=== EXTRACTED MATERIAL ===

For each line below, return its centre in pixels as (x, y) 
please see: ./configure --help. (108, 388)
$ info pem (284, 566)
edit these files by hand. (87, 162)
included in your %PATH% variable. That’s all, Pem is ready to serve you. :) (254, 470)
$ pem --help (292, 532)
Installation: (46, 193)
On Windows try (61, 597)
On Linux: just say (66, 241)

===
=== EXTRACTED MATERIAL ===

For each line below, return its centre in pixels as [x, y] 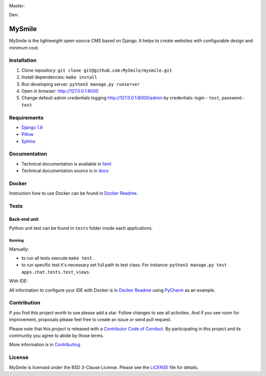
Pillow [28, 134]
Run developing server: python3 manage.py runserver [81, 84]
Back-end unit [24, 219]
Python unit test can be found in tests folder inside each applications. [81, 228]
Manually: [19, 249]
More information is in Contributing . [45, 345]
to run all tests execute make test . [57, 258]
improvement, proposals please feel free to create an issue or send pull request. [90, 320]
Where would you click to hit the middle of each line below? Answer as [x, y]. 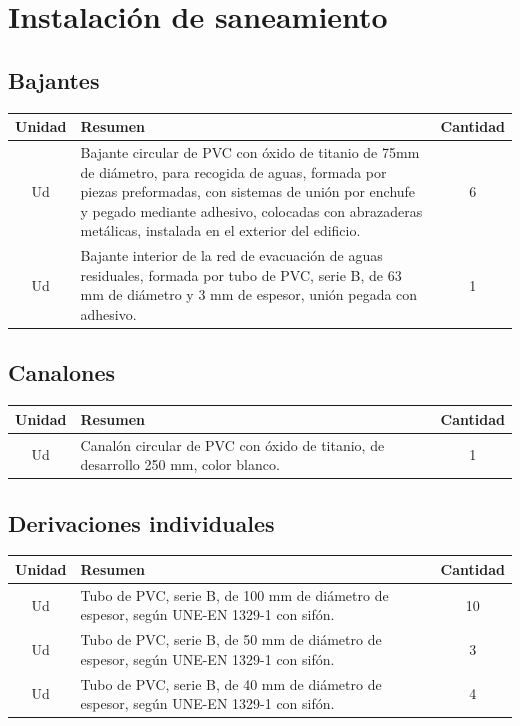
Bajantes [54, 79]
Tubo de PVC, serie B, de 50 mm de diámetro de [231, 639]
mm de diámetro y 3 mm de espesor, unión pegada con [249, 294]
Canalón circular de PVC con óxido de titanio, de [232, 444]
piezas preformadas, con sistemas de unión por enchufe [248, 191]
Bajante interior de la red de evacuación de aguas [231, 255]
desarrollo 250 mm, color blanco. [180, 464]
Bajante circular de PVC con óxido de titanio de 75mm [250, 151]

===

=== PROBLEM TO WORK ON ===
Above are the records; copy exactly the lines from the one with "pixels as [x, y]" through the one with "improvement, proposals please", including both, and nothing more. Leave out pictures.

=== WRITTEN SOLUTION ===
For each line below, return its centre in pixels as [x, y] 
Pillow [28, 134]
Run developing server: python3 manage.py runserver [81, 84]
Back-end unit [24, 219]
Python unit test can be found in tests folder inside each applications. [81, 228]
Manually: [19, 249]
More information is in Contributing . [45, 345]
to run all tests execute make test . [57, 258]
improvement, proposals please feel free to create an issue or send pull request. [90, 320]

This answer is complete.